15 November 2019 6 min. reading time

Universities all over the world publish academic monographs and scientific journals on the Low Countries. In this article, we present you with a selection of recent university press publications in English.

Rereading Huizinga – Autumn of the Middle Ages, a Century Later
Peter Arnade, Martha Howell, Anton van der Lem

Rereading Huizinga: Autumn of the Middle Ages, a Century Later explores the legacy and historiographical impact of Johan Huizinga’s 1919 masterwork a century after its publication. Often considered one of the most successful books in medieval European history, its reception has varied over the last hundred years, popular with non-academic readers, and appraised more critically by fellow historians and those more generally in the field of medieval studies. There is broad consensus, however, about the work’s absolute centrality, and the authors of this volume assess the Autumn of the Middle Ages reception, afterlife, and continued vitality.

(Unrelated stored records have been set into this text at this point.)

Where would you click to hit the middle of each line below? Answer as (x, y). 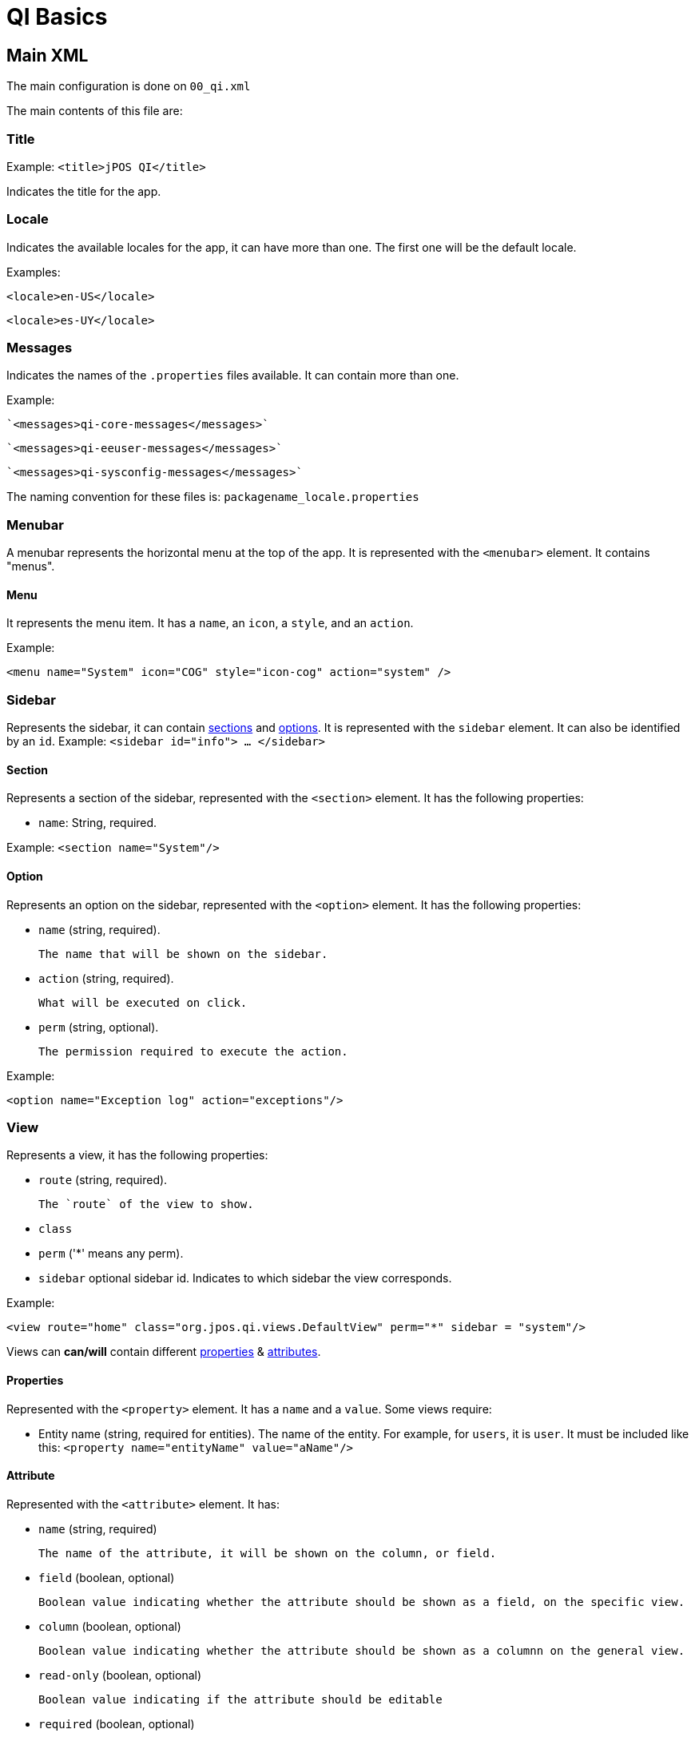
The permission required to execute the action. (193, 1051)
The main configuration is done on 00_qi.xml (129, 86)
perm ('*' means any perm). (111, 1254)
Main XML (48, 55)
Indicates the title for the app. (84, 191)
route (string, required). (103, 1180)
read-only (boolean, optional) (120, 1675)
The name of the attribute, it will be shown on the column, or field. (268, 1553)
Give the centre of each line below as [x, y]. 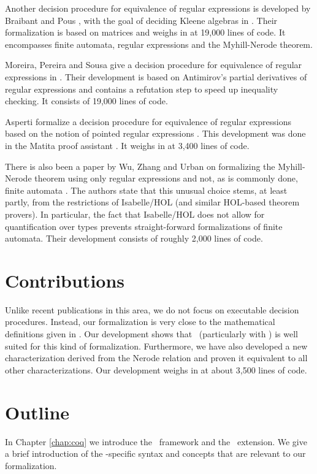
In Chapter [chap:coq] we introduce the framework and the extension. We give [156, 441]
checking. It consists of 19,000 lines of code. [86, 101]
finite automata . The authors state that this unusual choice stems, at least [146, 190]
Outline [37, 412]
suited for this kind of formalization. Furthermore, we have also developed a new [156, 346]
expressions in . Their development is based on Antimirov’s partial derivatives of [156, 76]
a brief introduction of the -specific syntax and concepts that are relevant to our [155, 453]
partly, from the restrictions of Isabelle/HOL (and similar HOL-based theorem [152, 202]
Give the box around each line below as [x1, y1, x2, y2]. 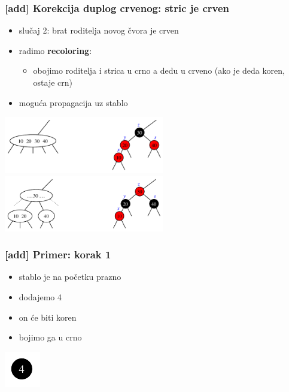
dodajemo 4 [19, 290, 62, 303]
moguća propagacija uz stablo [19, 96, 128, 108]
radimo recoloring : [19, 44, 92, 56]
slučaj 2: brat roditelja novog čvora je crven [19, 24, 179, 37]
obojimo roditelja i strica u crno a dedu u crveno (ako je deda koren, [33, 64, 285, 77]
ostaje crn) [33, 76, 73, 88]
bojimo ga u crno [19, 331, 82, 343]
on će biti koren [19, 310, 77, 323]
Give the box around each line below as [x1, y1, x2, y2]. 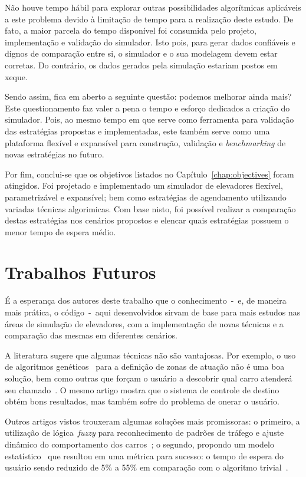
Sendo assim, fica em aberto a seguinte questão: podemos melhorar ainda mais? [5, 90, 292, 103]
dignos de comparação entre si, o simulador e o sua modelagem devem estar [5, 47, 278, 60]
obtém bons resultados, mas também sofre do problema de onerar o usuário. [5, 395, 279, 407]
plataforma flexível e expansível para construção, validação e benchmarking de [5, 136, 286, 149]
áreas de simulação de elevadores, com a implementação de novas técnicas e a [5, 317, 284, 330]
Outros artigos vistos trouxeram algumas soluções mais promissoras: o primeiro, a [5, 415, 300, 427]
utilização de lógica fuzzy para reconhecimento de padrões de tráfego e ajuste [5, 426, 284, 439]
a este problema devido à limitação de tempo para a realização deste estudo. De [5, 12, 294, 25]
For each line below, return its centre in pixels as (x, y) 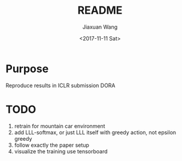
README (100, 10)
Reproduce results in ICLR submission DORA (60, 85)
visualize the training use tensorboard (61, 151)
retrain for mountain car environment (60, 126)
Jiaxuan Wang (100, 27)
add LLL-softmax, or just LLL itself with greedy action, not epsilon (95, 132)
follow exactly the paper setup (51, 145)
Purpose (27, 69)
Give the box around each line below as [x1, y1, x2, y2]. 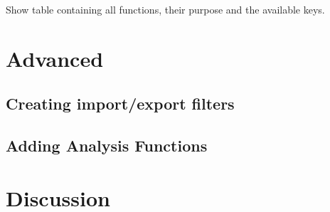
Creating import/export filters [6, 92, 235, 115]
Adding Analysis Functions [6, 134, 208, 157]
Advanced [6, 43, 104, 73]
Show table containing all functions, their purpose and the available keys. [6, 2, 325, 16]
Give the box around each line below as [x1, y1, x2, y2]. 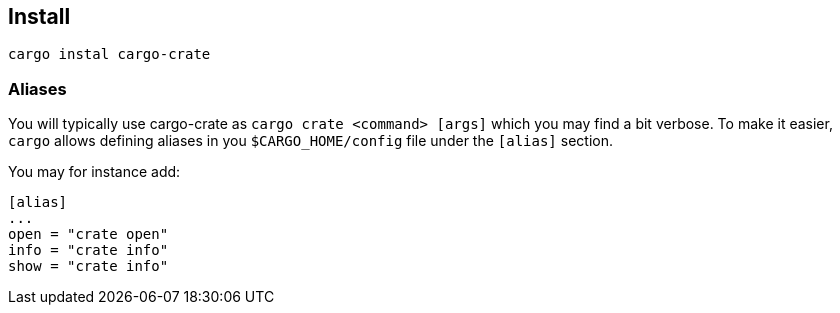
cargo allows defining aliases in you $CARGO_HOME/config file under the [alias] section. [8, 132, 613, 150]
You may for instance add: [8, 163, 181, 181]
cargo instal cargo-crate [8, 46, 211, 63]
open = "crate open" [8, 226, 169, 243]
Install [8, 4, 71, 29]
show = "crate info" [8, 258, 169, 275]
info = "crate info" [8, 242, 169, 259]
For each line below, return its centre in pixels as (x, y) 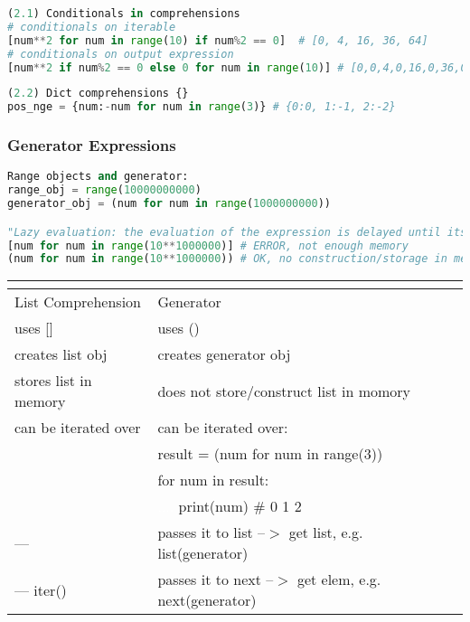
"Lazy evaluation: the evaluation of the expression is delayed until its (237, 232)
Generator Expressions (92, 145)
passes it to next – (216, 580)
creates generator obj (224, 354)
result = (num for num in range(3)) (270, 454)
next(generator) (207, 600)
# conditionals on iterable (92, 27)
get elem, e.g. (339, 580)
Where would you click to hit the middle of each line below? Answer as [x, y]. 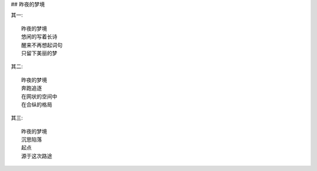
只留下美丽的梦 [39, 53]
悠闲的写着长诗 [39, 37]
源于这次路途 [37, 156]
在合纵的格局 [37, 105]
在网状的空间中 [39, 96]
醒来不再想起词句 [42, 45]
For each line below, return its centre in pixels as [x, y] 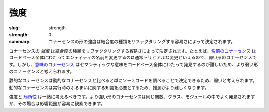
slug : [14, 28]
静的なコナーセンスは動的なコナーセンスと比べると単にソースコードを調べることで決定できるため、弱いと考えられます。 [133, 81]
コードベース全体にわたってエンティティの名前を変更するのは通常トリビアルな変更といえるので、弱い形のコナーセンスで [133, 57]
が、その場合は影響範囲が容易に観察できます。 [57, 104]
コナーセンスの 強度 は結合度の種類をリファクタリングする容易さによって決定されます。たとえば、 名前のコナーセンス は [133, 51]
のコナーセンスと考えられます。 [42, 71]
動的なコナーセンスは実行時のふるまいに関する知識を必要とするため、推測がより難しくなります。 [109, 87]
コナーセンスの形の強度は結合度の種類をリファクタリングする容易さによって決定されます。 [142, 42]
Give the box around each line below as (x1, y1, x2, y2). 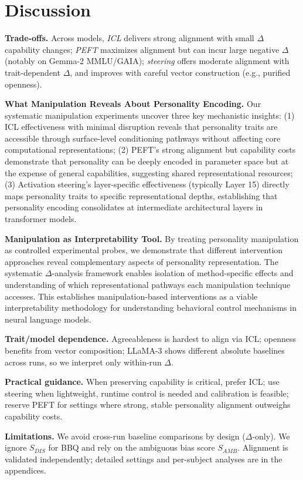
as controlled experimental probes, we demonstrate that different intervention (5, 244, 283, 256)
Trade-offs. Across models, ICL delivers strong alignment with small (5, 32, 254, 44)
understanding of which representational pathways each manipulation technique (5, 278, 291, 290)
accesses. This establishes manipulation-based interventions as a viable (5, 290, 258, 302)
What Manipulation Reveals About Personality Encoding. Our (5, 98, 261, 110)
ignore (5, 441, 27, 454)
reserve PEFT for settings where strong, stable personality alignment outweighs (5, 398, 291, 411)
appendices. (5, 464, 46, 476)
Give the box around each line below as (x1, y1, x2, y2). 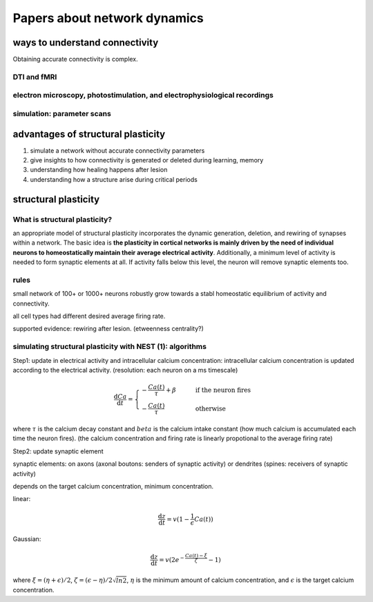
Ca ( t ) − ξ (184, 552, 207, 559)
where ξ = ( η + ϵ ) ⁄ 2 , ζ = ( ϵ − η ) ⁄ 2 (12, 576, 113, 584)
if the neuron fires (195, 386, 251, 394)
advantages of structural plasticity (12, 128, 166, 140)
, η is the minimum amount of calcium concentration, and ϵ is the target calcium (126, 576, 354, 584)
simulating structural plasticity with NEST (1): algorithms (12, 342, 207, 352)
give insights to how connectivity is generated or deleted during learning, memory (30, 156, 264, 164)
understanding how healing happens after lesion (30, 166, 168, 174)
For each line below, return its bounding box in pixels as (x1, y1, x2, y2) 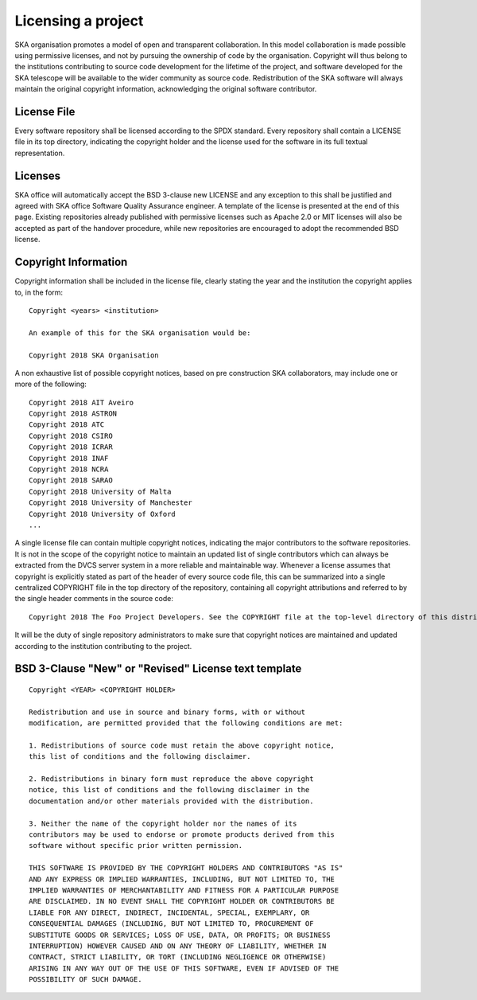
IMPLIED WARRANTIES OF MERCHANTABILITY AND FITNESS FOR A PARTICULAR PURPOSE (29, 885, 339, 895)
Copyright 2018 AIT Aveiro (29, 398, 134, 407)
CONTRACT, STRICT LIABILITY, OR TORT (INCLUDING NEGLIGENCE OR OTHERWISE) (29, 952, 327, 962)
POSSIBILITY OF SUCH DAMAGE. (29, 975, 142, 984)
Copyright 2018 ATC (29, 420, 105, 429)
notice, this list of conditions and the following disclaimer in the (29, 785, 310, 795)
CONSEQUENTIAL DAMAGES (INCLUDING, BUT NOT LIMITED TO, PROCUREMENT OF (29, 920, 314, 928)
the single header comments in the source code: (14, 594, 174, 604)
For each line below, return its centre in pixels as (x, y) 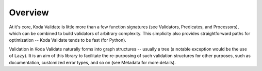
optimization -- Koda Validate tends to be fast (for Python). (67, 40)
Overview (29, 12)
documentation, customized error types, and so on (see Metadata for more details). (92, 62)
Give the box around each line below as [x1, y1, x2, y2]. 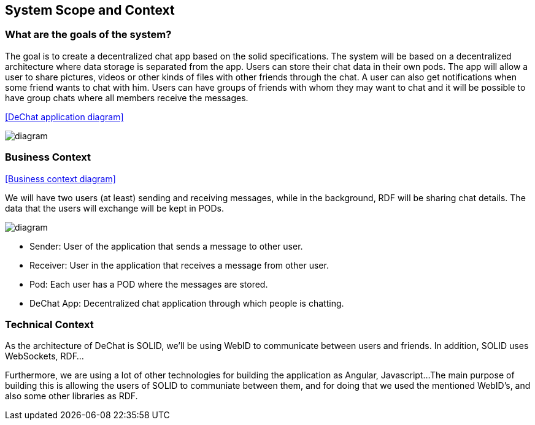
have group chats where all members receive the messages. [5, 92, 248, 103]
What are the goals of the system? [5, 28, 172, 41]
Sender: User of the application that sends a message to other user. [29, 240, 303, 251]
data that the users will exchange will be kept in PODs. [5, 202, 224, 213]
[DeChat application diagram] [5, 111, 124, 122]
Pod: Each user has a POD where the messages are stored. [29, 278, 268, 289]
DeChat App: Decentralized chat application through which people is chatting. [29, 297, 344, 308]
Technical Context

Amsterdam University Press

The Lasting Significance of Etty Hillesum’s Writings
Klaas Smelik (ed.)

The Lasting Significance of Etty Hillesum’s Writings contains the proceedings of the third international Etty Hillesum Conference, held in Middelburg in September 2018. It brings together the work of 33 experts from all over the world to shed new light on life, works, inspiration and vision of the Dutch Jewish writer Etty Hillesum (1914-1943), one of the victims of the Nazi regime. Hillesum’s diaries and letters illustrate her heroic struggle to come to terms with her personal life in the context of the Holocaust. This volume revives Hillesum research with a comprehensive rereading of her texts but also by introducing new sources about her life. With the current rise of interest in peace studies, Judaism, the Holocaust, inter-religious dialogue, gender studies and mysticism, this book will be invaluable to students and scholars in a range of disciplines.

Amsterdam University Press

Heaven’s Wrath – The Protestant Reformation and Dutch West India Company in the Atlantic World
D. L. Noorlander

How did Reformed Christianity, the public faith of the Netherlands, influence the Dutch experience abroad? How did the Reformed Church and the West India Company (WIC) interact in each setting? What effect did the major religious issues and divisions of the period have on the WIC and its directors, merchants, employees, settlers, and indigenous allies? Conversely, what effect did expansion have on Dutch Calvinism?

In answering these and other questions, D. L. Noorlander argues against prevailing understandings of the role of religion in the Dutch colonial enterprise, finding that the Dutch Reformed Church was integral to Dutch colonialism. The stereotype of the Dutch merchant is a man unconcerned with differences in theological doctrine and political ideology so long as business was brisk. Although this has some merit in the history of New Amsterdam, the broader colonial effort in the Atlantic and, indeed, around the globe was far more closely connected to religious institutions, doctrine, authority, and practice. So whereas the easy answer regarding the failure of the Dutch to set up a durable empire in North America supposes a causal connection between dominant commercial interest and the lack of concern for the settlements and religious missions that animated other European colonization efforts, Noorlander shows that one needs to look elsewhere for the causes of that failure. In so doing, he revises some core notions about the organization and aims of Dutch empire, the culture of the West India Company, and the very shape of Dutch society.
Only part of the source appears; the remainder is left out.